Labelling or immobilization of oligonucleotides by conjugation reactions requires the presence of functional groups with unique reactivity towards suitably activated dyes, reporter groups or surfaces. Most commonly, amino-modified oligonucleotides are reacted with active esters of various compounds, thereby forming stable amide conjugates. For the introduction of such amino groups at the 5’ terminus of oligonucleotides, 5’ amino-modifiers are employed. They consist of a phosphoramidite moiety and a suitably protected amino group connected by linkers of various length and structure. Depending on the planned purification, amino linkers with acid or base labile amine protecting groups (for DMT-ON or DMT-Off applications, respectively) can be used. The most popular among the base labile protecting groups is the trifluoroacetyl (TFA) group, which is cleaved by ammonia or methylamine.

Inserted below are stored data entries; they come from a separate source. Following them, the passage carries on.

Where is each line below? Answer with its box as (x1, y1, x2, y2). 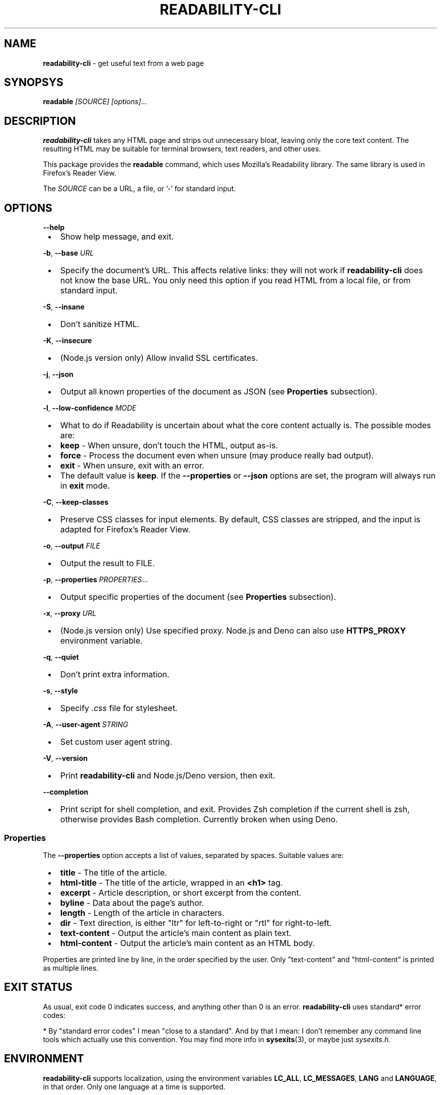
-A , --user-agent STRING (43, 720, 128, 729)
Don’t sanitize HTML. (60, 319, 139, 330)
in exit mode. (60, 481, 110, 491)
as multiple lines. (43, 963, 99, 972)
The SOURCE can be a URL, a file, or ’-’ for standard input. (43, 184, 236, 193)
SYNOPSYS (4, 76, 63, 89)
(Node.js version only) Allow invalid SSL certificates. (60, 353, 258, 363)
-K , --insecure (43, 336, 92, 345)
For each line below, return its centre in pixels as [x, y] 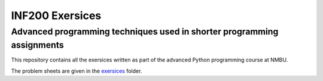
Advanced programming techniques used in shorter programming [145, 32]
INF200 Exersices [56, 15]
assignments [37, 45]
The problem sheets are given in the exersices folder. [77, 71]
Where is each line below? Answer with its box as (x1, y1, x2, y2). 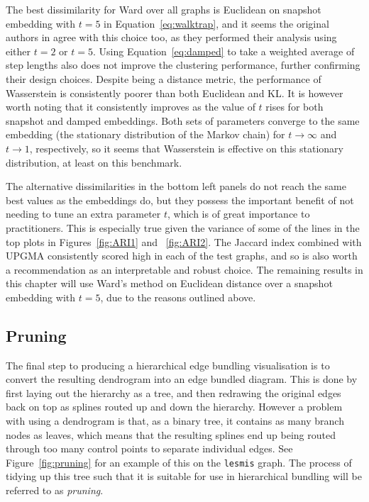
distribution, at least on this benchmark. (6, 155, 182, 169)
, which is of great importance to (167, 206, 310, 221)
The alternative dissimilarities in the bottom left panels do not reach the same (6, 179, 346, 194)
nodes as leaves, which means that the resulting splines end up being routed (6, 427, 336, 442)
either (6, 43, 31, 58)
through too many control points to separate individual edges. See (6, 441, 293, 456)
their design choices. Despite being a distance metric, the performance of (6, 71, 321, 86)
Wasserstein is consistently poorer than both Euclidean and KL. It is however (6, 85, 343, 100)
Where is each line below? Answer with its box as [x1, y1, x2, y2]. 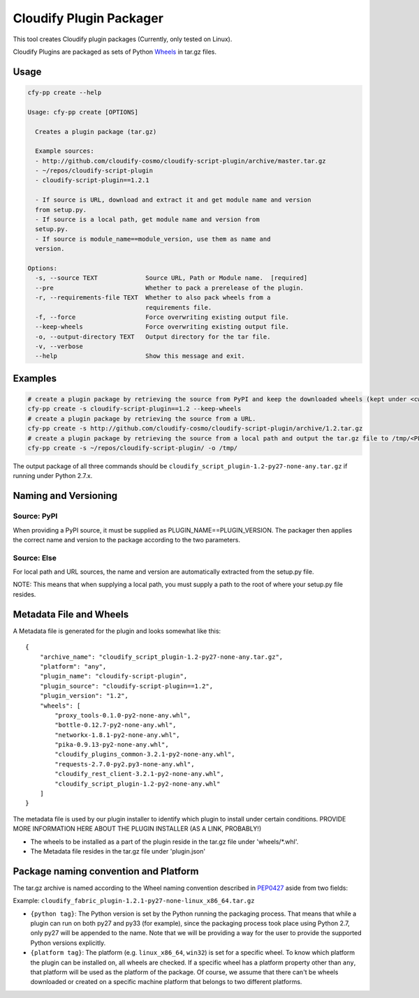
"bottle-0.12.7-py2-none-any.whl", [54, 721, 177, 729]
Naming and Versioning [13, 490, 118, 502]
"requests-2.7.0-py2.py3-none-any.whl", [54, 760, 195, 768]
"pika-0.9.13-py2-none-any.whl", [54, 740, 169, 749]
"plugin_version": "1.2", [39, 692, 129, 700]
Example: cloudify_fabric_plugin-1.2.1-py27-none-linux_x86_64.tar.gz [13, 897, 255, 905]
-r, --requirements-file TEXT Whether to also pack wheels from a [35, 294, 271, 301]
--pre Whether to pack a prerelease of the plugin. [35, 283, 304, 292]
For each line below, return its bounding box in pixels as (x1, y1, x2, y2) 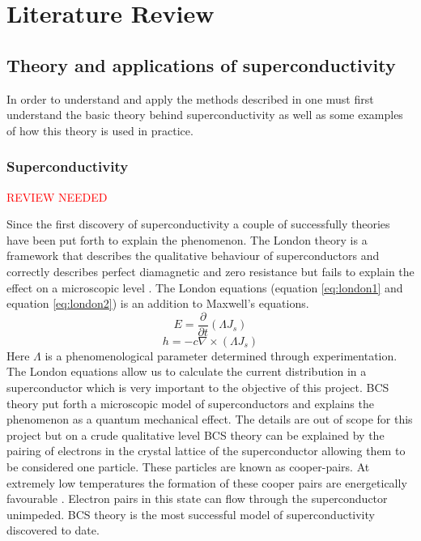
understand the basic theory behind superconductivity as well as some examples (6, 106, 403, 123)
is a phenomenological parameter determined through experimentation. (45, 347, 398, 364)
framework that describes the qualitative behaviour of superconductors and (6, 247, 380, 264)
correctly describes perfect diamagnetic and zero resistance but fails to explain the (6, 262, 415, 279)
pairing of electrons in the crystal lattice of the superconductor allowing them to (6, 442, 406, 459)
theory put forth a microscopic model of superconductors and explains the (6, 394, 374, 411)
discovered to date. (6, 522, 100, 539)
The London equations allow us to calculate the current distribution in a (6, 363, 367, 380)
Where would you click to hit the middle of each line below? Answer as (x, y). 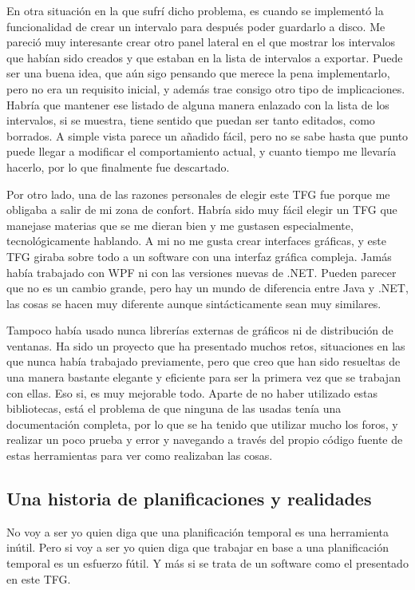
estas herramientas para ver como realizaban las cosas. (140, 455)
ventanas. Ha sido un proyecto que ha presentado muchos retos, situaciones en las (206, 345)
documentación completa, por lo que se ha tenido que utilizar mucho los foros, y (202, 424)
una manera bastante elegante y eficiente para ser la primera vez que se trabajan (204, 377)
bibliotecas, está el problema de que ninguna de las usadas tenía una (174, 408)
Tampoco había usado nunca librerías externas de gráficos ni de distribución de (200, 330)
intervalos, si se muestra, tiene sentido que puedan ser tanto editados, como (191, 120)
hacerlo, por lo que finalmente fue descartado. (118, 166)
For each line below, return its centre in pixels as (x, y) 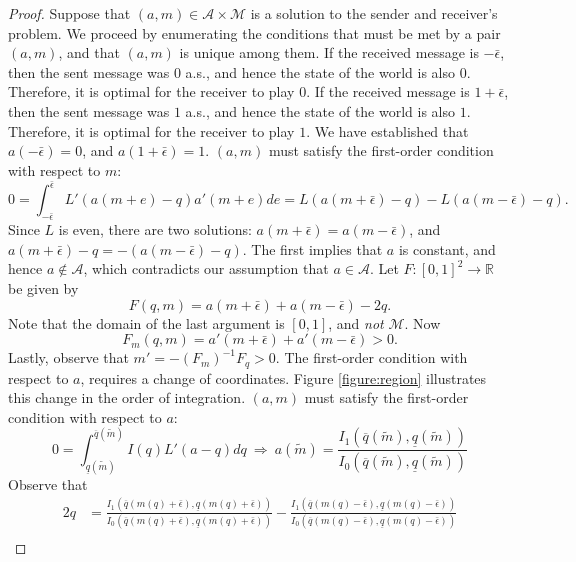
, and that (89, 52)
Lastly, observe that (68, 357)
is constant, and (447, 248)
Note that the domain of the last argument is (146, 322)
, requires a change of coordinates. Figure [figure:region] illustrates (283, 377)
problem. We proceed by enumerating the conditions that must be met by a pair (254, 32)
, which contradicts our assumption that (206, 268)
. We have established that (387, 130)

We are now introducing a new set of amino modifiers (Figure 1)1, which are protected by a novel phthalic acid diamide (PDA) protecting group. In contrast to the TFA protected amino modifiers, which are viscous oils, the analogous PDA protected compounds are granular powders. This important property of these compounds allows straightforward handling, storage and aliquoting and leads to a significant increase in stability. For example, at room temperature and under a normal atmosphere, the solid PDA protected amino modifiers are completely stable for at least 7 days. In sharp contrast, the corresponding TFA protected compounds are almost completely degraded under these conditions.

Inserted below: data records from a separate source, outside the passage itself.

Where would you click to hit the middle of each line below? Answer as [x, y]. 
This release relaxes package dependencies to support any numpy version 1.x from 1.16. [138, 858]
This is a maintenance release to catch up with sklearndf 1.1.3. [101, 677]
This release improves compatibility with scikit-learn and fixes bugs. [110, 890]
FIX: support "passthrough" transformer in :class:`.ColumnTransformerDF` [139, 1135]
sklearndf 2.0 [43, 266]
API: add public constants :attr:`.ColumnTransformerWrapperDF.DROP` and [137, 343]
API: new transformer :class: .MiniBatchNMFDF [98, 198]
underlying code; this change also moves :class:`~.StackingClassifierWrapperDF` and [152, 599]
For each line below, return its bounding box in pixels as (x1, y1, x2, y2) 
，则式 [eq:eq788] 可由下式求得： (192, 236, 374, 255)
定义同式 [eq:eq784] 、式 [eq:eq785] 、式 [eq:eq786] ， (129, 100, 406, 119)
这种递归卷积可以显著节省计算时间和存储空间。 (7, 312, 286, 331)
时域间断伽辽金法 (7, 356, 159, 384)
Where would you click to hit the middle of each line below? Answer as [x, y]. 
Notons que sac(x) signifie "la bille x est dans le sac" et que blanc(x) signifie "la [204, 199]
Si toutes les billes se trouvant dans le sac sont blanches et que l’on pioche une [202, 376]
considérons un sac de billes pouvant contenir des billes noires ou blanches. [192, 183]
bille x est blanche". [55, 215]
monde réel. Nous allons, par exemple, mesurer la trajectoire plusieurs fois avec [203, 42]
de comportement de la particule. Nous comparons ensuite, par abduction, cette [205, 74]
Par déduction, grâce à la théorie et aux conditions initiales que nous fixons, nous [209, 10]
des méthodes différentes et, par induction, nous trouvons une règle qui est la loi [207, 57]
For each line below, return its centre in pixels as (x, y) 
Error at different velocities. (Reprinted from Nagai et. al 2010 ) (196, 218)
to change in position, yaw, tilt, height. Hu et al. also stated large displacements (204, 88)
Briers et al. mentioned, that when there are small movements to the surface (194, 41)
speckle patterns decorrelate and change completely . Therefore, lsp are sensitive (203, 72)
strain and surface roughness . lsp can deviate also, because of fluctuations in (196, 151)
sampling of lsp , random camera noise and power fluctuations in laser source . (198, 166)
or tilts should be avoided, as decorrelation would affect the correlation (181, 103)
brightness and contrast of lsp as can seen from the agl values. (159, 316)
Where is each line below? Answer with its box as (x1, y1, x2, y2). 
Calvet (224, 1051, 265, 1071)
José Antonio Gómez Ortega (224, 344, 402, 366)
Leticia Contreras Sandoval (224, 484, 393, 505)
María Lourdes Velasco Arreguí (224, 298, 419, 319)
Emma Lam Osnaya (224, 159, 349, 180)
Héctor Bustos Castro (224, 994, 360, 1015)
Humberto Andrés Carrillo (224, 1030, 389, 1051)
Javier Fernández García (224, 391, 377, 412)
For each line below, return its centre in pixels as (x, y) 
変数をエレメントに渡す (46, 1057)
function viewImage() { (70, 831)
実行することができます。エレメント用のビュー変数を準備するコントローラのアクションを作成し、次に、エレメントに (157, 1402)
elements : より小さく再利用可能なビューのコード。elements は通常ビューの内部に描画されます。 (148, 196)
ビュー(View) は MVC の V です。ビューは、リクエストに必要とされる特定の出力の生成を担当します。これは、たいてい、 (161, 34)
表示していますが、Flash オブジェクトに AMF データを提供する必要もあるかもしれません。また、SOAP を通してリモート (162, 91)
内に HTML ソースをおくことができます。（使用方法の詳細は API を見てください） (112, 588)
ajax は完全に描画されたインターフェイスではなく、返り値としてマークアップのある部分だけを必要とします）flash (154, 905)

Deprotection with methylamine in gas phase or aqueous solution or AMA leads to fast and complete removal of the PDA protecting group, as shown in Figure 2. However, ammonium hydroxide will not drive the reaction to completion and only partial deprotection occurs.
Glen Research is pleased to offer initially three PDA Amino-Modifiers. Our 5'-Amino-Modifier C6 is our most popular modifier so we offer 5'-Amino-Modifier C6-PDA (1). For longer linkers, we offer the hydrophobic 5'-Amino-Modifier C12-PDA (2) and the hydrophilic 5'-Amino-Modifier-TEG-PDA (3).
The high conjugation efficiency of amino-modified oligonucleotides prepared using PDA 5'-Amino-Modifiers is demonstrated in Figure 3. A T12 oligonucleotide was modified using 5'-Amino-Modifier C12-PDA. Following deprotection using AMA, very high coupling efficiency was observed. Further, the 5'-amino group was shown to have excellent conjugation potential by reaction with biotin NHS Ester in the normal fashion. Essentially quantitative conjugation efficiency was observed (Figure 3).
We thank Stefan Pitsch for his help in preparing this article. We also thank him for developing a product to address the problems of existing amino-modifiers by providing a new range of products with better stability and handling properties since they are granular powders rather than viscous oils.
1. Developed by Stefan Pitsch and ReseaChem GmbH (S. Berger), Patent pending.